Custom output transform for BigQuery:
import com.google.api.services.bigquery.model.TableSchema
import com.spotify.scio.bigquery.BigQueryUtil
import org.apache.beam.sdk.io.gcp.bigquery.BigQueryIO.Write.WriteDisposition
import org.apache.beam.sdk.io.gcp.bigquery._
import org.apache.beam.sdk.transforms.PTransform
import org.apache.beam.sdk.values.{PCollection, PDone, ValueInSingleWindow}
def saveAsBigQuery(tblPrefix: String,
tblSchema: String,
writeDisposition: WriteDisposition):
PTransform[PCollection[TableRow], PDone] = {
BigQueryIO.writeTableRows()
.to(new DynamicDestinations[TableRow, String] {
override def getTable(tblSuffix: String): TableDestination = {
// TODO: construct table name
val tblName = "%s_%s".format(tblPrefix, tblSuffix)

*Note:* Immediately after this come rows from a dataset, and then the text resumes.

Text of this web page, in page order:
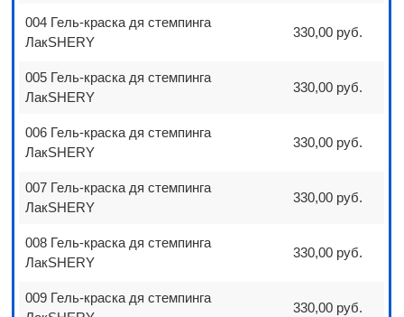
004 Гель-краска дя стемпинга
ЛакSHERY
330,00 руб.
005 Гель-краска дя стемпинга
ЛакSHERY
330,00 руб.
006 Гель-краска дя стемпинга
ЛакSHERY
330,00 руб.
007 Гель-краска дя стемпинга
ЛакSHERY
330,00 руб.
008 Гель-краска дя стемпинга
ЛакSHERY
330,00 руб.
009 Гель-краска дя стемпинга
330,00 руб.
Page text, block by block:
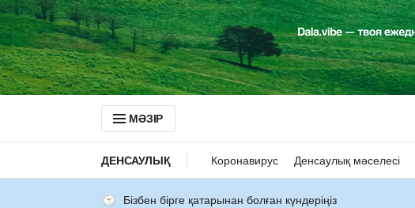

new TableDestination(tblName, null)
}
override def getDestination(tblRow: ValueInSingleWindow[TableRow]): String = {
// TODO: determine hourly table suffix based on event time in tblRow object
}
override def getSchema(destination: String): TableSchema = {
BigQueryUtil.parseSchema(tblSchema)
}
})
.withWriteDisposition(writeDisposition)
.asInstanceOf[PTransform[PCollection[TableRow], PDone]]
}
Apply custom output transform using the function above:
import org.apache.beam.sdk.io.gcp.bigquery.BigQueryIO.Write
val tblPrefix = "table_prefix"
val tblSchema = "table_schema" // TODO: this needs to be in valid BigQuery schema format
val writeDisposition = Write.WriteDisposition.WRITE_APPEND
val bqTransform = saveAsBigQuery(
tblPrefix,
tblSchema,
writeDisposition)
// assuming tblRows is an SCollection[TableRow]
tblRows.saveAsCustomOutput("saveAsBigQuery", bqTransform)